Für AOL, Gmail, Outlook.com und Yahoo hingegen gilt amerikanisches Recht: Der „Patriot Act“ verpflichtet US-Unternehmen zur Heraus­gabe aller Daten an Behörden – unabhängig vom Serverstand­ort.

Auch ohne staatliche Aufforderung durch­suchen einige E-Mail-Dienste auto­matisiert jede E-Mail für Werbe­zwecke. Google spricht darüber offen. Das Unternehmen verweist auf die Absicht, anhand der aus E-Mails heraus­gefilterten Vorlieben der Nutzer Werbung zielgenau zu schalten.

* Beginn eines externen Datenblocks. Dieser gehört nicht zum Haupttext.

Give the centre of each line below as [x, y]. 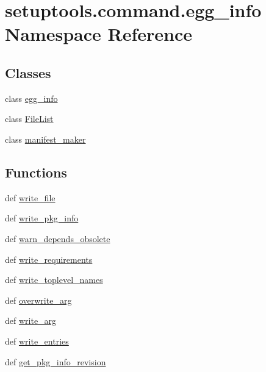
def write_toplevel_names [54, 280]
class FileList [29, 119]
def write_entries [37, 341]
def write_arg [31, 320]
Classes [28, 72]
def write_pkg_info [42, 218]
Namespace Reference [99, 34]
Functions [36, 172]
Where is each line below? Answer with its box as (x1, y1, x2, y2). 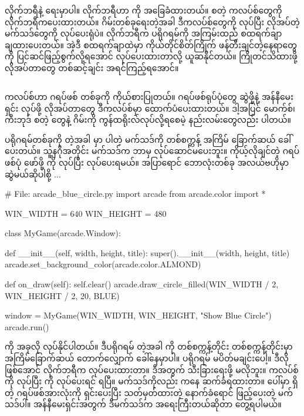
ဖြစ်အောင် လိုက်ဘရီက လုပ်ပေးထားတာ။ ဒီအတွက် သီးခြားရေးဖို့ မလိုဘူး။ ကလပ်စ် (5, 363, 299, 375)
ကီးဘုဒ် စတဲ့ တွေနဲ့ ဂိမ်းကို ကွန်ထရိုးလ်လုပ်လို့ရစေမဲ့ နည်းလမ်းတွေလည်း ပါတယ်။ (5, 113, 292, 126)
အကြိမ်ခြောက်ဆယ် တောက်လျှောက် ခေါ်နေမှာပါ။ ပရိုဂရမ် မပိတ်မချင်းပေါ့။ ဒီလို (5, 352, 289, 364)
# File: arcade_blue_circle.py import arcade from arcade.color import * (5, 187, 266, 200)
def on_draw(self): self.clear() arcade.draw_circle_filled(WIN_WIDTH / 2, (5, 278, 279, 290)
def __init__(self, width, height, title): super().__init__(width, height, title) (5, 246, 290, 259)
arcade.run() (5, 320, 49, 333)
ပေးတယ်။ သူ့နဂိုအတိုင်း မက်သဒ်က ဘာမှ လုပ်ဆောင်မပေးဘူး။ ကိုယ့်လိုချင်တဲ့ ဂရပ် (5, 145, 300, 157)
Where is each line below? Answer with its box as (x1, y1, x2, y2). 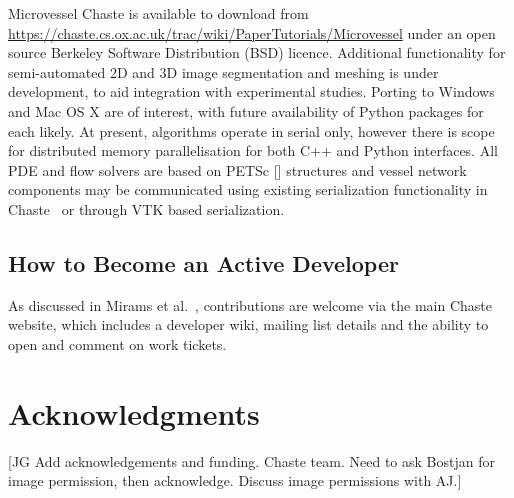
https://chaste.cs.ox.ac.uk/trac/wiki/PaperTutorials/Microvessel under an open (8, 22, 496, 43)
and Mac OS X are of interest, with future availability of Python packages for (8, 100, 484, 121)
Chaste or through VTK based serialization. (8, 198, 285, 219)
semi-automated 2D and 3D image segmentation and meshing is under (8, 61, 439, 82)
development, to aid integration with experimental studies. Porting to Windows (8, 81, 495, 102)
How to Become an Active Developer (8, 247, 399, 278)
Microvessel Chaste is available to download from (8, 3, 309, 23)
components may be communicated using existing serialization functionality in (8, 179, 488, 200)

Auf der Suche nach Schadsoftware scannen aber auch alle anderen Mail­dienste die elektronische Post. Yahoo hält Schadsoftware jedoch nur zurück, wenn Kunden ihre Mails über den Internet­browser abrufen. Nutzen sie ein Mail­programm wie Thunderbird, schützt Yahoo sie nicht. Letzte Sicherung ist dann ein hoffentlich aktueller Viren­schutz auf dem PC des Nutzers.

Post­fach: Neugier Dritter

Jeder E-Mail-Dienst speichert die Nach­richten seiner Kunden im Klar­text. Das störte jahre­lang kaum jemanden. Heute stoßen sich auf Sicherheit bedachte Nutzer daran. Unzäh­lige Berichte über Sicher­heits­lecks und Computer­einbrüche lassen den Schluss zu: Kein Server ist hundert­prozentig sicher vor neugierigen Dritten.

Als erster Dienst bietet Mailbox.org an, Nach­richten verschlüsselt zu speichern. Einge­hende Nach­richten werden verschlüsselt abge­legt, sobald ein Kunde seinen öffent­lichen PGP-Schlüssel beim Mail­dienst hinterlegt. Mit der Anleitung im Internet gelingt das auch Laien. Erheblich komplizierter ist es, auch ausgehende und ältere Mails verschlüsseln zu lassen. Für Hacker sehen verschlüsselte Nach­richten aus wie Zahlensalat.

Wie oft Ermitt­lungs­behörden Zugriff auf Mail­konten verlangen, zeigen die Trans­parenzbe­richte der geprüften Anbieter. Beispiel Posteo: 2013 erhielt die Firma sieben Auskunfts­ersuchen. Sechs wies sie ab, viermal stellte Posteo unter anderem wegen Nötigung, Ermunterung zu rechts­widriger Koope­ration und Miss­achtung geltenden Rechts Straf­anzeigen oder Dienst­aufsichts­beschwerden gegen die Auskunftersuchenden.

Bei Posteo richtet der Kunde das Konto anonym ein und kann anonym bezahlen. Selbst die Sicher­heits­funk­tion Zwei-Faktor-Authentifizierung (2FA) realisiert Posteo anonym, beispiels­weise mit einer App oder einem speziellen USB-Stick. Mehr dazu im Schnell­test Yubikey – kleiner Schlüssel für großen Schutz. Anonyme Zwei-Faktor-Verfahren bieten auch Google Gmail, Mail.de, Mailbox.org und Microsoft Outlook.com.

Voller Schutz: Immer noch Hand­arbeit

E-Mail-Provider Test

Mitleser aussperren. Wer E-Mails zum Beispiel mit PGP verschlüsselt ist auf der sicheren Seite. Auf mobilen Endgeräten ist PGP aber immer noch kompliziert einzurichten und zu nutzen.

Die Trendwende zu mehr Sicherheit ist da. Für wirk­lich sichere Über­tragung müssten Kunden ihre Mails aber immer noch selbst verschlüsseln – so, dass nur der Empfänger sie lesen kann. Im Fachjargon heißt das Ende-zu-Ende-Verschlüsselung (Test Verschlüsselung: Wie Sie Ihre E-Mails vor Schnüfflern schützen, test 3/2014). Momentan ist sie von Laien nicht einfach einzurichten. Das wird sich hoffentlich bald ändern.

*) Korrigierte Fassung

Einige Passagen im Text, insbesondere jene zur Verschlüsselung von E-Mails auf den Servern der Anbieter und zur Zwei-Faktor-Authentifizierung des Dienstes Posteo, wurden am 3. Februar 2015 geändert. Urteile in der Tabelle sind von der Korrektur nicht betroffen.